◆ WORK TO BE COMPLETED: Without including any pictures, write out all the records word for word.

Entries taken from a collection
**********
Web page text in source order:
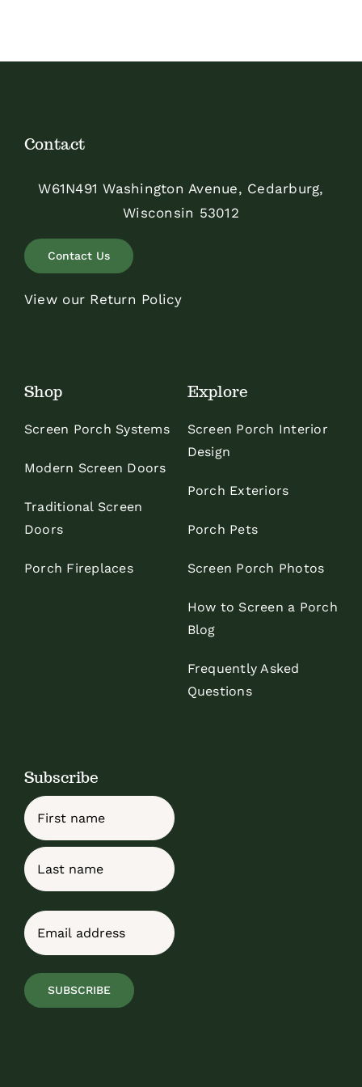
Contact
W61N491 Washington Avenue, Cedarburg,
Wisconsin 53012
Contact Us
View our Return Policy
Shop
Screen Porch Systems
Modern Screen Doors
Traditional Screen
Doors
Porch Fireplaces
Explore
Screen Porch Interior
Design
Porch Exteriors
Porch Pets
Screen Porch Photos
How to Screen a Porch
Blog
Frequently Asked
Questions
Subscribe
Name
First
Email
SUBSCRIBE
**********
◆ EXERCISE RESULT:
Web page text in source order:
Contact
W61N491 Washington Avenue, Cedarburg,
Wisconsin 53012
Contact Us
View our Return Policy
Shop
Screen Porch Systems
Modern Screen Doors
Traditional Screen
Doors
Porch Fireplaces
Explore
Screen Porch Interior
Design
Porch Exteriors
Porch Pets
Screen Porch Photos
How to Screen a Porch
Blog
Frequently Asked
Questions
Subscribe
Name
First
Email
SUBSCRIBE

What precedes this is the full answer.